The listing below holds pictures; exclude them. Return exactly the lines from the one with "Where would you" through the one with "Woolley, Richard, and".

─── INPUT RECORDS ───

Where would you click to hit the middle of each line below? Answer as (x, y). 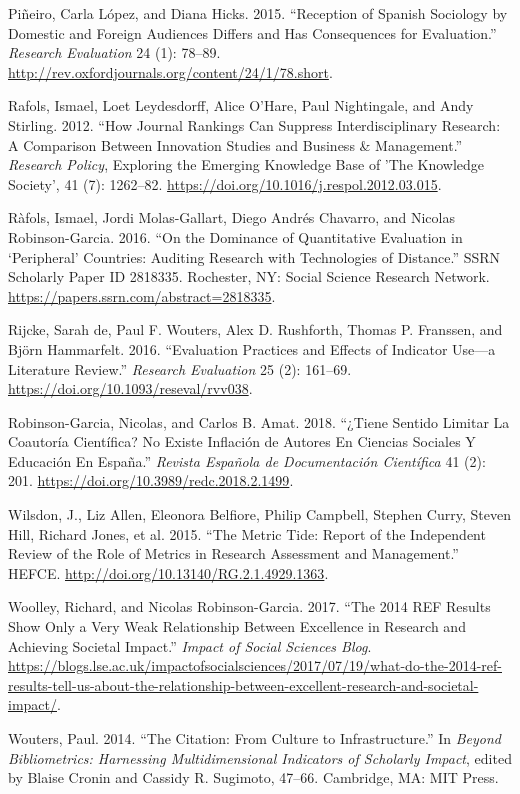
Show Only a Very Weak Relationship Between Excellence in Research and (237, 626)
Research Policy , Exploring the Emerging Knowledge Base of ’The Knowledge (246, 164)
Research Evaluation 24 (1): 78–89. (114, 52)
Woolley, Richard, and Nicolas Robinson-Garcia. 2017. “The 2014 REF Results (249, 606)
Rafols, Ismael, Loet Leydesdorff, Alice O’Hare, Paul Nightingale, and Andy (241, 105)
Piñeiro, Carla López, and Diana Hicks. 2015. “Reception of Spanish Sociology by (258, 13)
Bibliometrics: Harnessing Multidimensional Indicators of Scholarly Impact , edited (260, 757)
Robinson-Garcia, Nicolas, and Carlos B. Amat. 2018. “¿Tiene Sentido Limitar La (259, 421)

───
─── INPUT RECORDS ───

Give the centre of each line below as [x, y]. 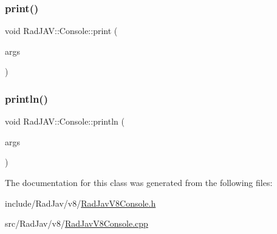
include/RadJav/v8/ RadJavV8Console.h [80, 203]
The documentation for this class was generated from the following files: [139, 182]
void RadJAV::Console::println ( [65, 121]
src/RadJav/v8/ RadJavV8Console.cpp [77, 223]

───
─── INPUT RECORDS ───

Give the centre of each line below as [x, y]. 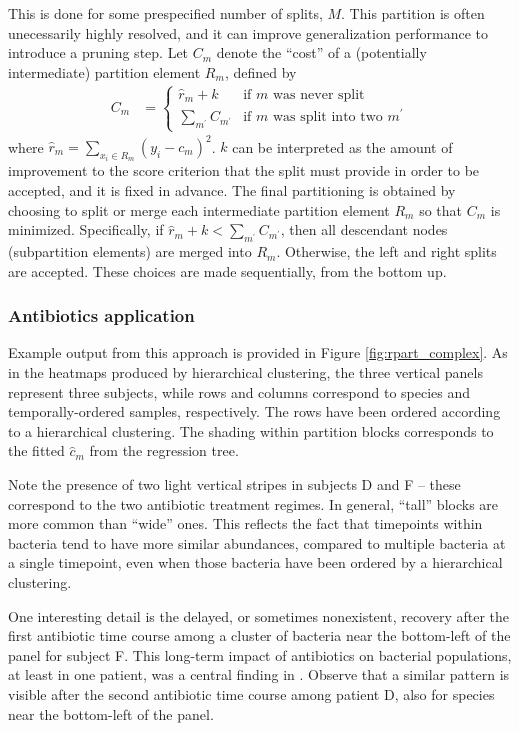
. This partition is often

───

ANSWER SECTION:
Where would you click to hit the middle of each line below? Answer as (x, y). 
Show Only a Very Weak Relationship Between Excellence in Research and (237, 626)
Research Policy , Exploring the Emerging Knowledge Base of ’The Knowledge (246, 164)
Research Evaluation 24 (1): 78–89. (114, 52)
Woolley, Richard, and Nicolas Robinson-Garcia. 2017. “The 2014 REF Results (249, 606)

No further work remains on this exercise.